In general from a design perspective we skew a little bit younger on mobile as an early adopt their segment but then the moment that the rule of large numbers come in, the same as if you can look at YouTube or MySpace or Flickr all products that have been started to -- with the younger audience as they early adopt their audience today skew pretty much across all segments because the moment large numbers come in, you get everybody but you're right, you design it little bit for younger audience who is little more willing to test these things, to adopt these things who is a little bit of more comfortable in putting queries on the phone with triple-tapping or T9. So, but overtime we feel that it will go to through all age groups and also depends very much by region, right, the US is very different and for example, in Europe where SMSing or texting as it called here pretty much everybody does from young to old so to speak, which is very different here. Then when you go into other regions like Asia, which is very big for us, my mandate inside Yahoo, is to build global products and drive them globally.

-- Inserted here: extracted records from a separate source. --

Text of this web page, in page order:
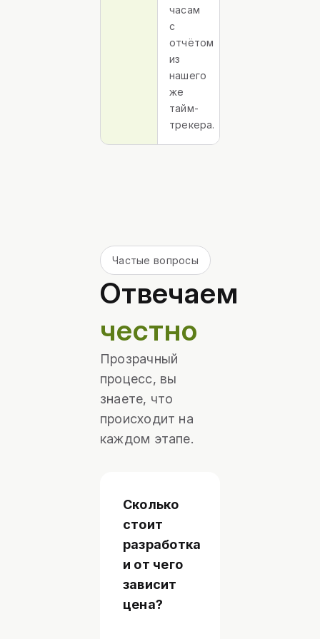
часам
с
отчётом
из
нашего
же
тайм-
трекера.
Частые вопросы
Отвечаем
честно
Прозрачный
процесс, вы
знаете, что
происходит на
каждом этапе.
Сколько
стоит
разработка
и от чего
зависит
цена?
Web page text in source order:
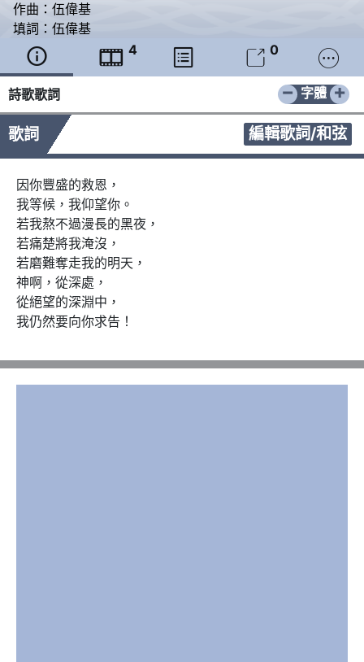
作曲： 伍偉基
填詞： 伍偉基
  4   0 
詩歌歌詞 − +
字體
歌詞 編輯歌詞/和弦
因你豐盛的救恩，
我等候，我仰望你。
若我熬不過漫長的黑夜，
若痛楚將我淹沒，
若磨難奪走我的明天，
神啊，從深處，
從絕望的深淵中，
我仍然要向你求告！

When you go to India, 75% of the population is under the age of 21. So, clearly when you look outside the US, there's different, different user experiences that you have do and we do different products based on those demographics and regions.
Jennifer Jones - PodTech
So, I did have a question that I forgot to ask you in the very beginning. So, in terms of Connected Life that is sort of a group within Yahoo that is just strictly focused on this whole area.
Marco Boerries - Yahoo!
Yeah, Connected Life is a group within Yahoo that basically - but our sole responsibility is to take Yahoo beyond the browser. So, basically take the Yahoo, take the Yahoo services you'll use often and connect them to your mobile device, connect them to your desktop outside the browser, connect them to the TV. So, really the next Internet 3.0 which basically is like, how do you deliver these services into the device experience rather on top of the browser?
Jennifer Jones - PodTech
Impressive! Well, I've been speaking to Marco Boerries and he is Senior VP of Yahoo's Connected Life and I thank you very much for joining us. Good job and very good luck on your keynote which is in about 20 minutes.
Marco Boerries - Yahoo!
Thank you!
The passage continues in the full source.